Между берегом и морем
В 2016 году наш журнал брал интервью у отца Олега. Публикуем его вновь
Я не собирался быть моряком. Это мой друг бредил морем. А я хотел стать обычным трактористом, вырос на ставропольской земле, среди степей. Моя бабуля чабановала — пасла колхозных овец, а я помогал. Пройти в день несколько десятков километров 5–6-летнему ребенку трудно, и я оставался в степи один. Всё было с собой: и ножичек перочинный, и хлеб, сало, лук, чеснок, вода. А всё остальное — под рукой. Полевых цветов, травы наберешь — костер разложишь, чай завариваешь и пьешь. С тех пор люблю природу, всегда сравнивал себя с героем мультфильма «Маугли». Меня крестили в детстве, но только став взрослым человеком, я осознал, как Господь меня в степи хранил: ведь там и волки, и лисы бегали… Так что продолжать бы мне труд моих предков на земле, но приятель-мореман сказал: «Олег, ты же мой друг, ты должен помочь». И поехали мы вместе поступать в Астраханское мореходное училище. Закончил я механическое отделение; технику люблю, до сих пор перебираю двигатели и коробки передач, машины чиню своими руками. После училища я попал в плавсостав, а друг — в береговую службу, так в море и не ходил. Он стал первоклассным сварщиком,более того, мы — кумовья, и когда встречаемся, всегда смеемся. Я ему говорю: «Дима, ты же мореман, почему я должен вместо тебя теперь ходить?»

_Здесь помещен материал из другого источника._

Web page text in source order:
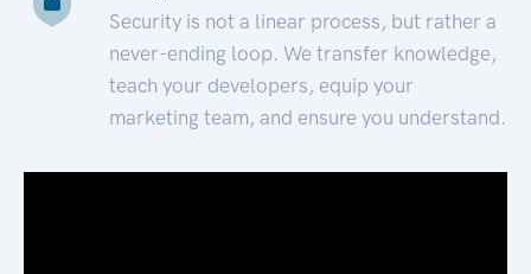
Security is not a linear process, but rather a
never-ending loop. We transfer knowledge,
teach your developers, equip your
marketing team, and ensure you understand.

Потом я был призван на службу во Владивосток, там получил радиотехническое образование, звание мичмана и был назначен командиром (на гражданских судах — капитан, а на военных — командир) маломерного корабля. Это корабль 4-го ранга, вспомогательный, приравнивается к малому десантному кораблю. Нашей задачей была работа с подводными лодками. Так Богу было угодно направить меня на морскую стезю.
В ОКЕАНЕ НЕТ МЕЛОЧЕЙ
Командиром корабля я стал в 21 год. Первое, что сделал, — встретился с моряками и сказал, что мы все находимся на одном корабле. Если что-то будет происходить, то будет происходить со всеми вместе. Отношение к работе должно быть очень серьезное. Достаточно было так объяснить, и не надо было ходить, постоянно проверять, заставлять что-то делать. У меня корабль всегда был готов к выходу в море и ждал приказа. Это было законом. Я воспитывался на флоте, когда учителями были ветераны Великой Отечественной — они прошли «через море» не в мирное, а в военное время, несли колоссальные потери. И учили, что в море не может быть мелочей.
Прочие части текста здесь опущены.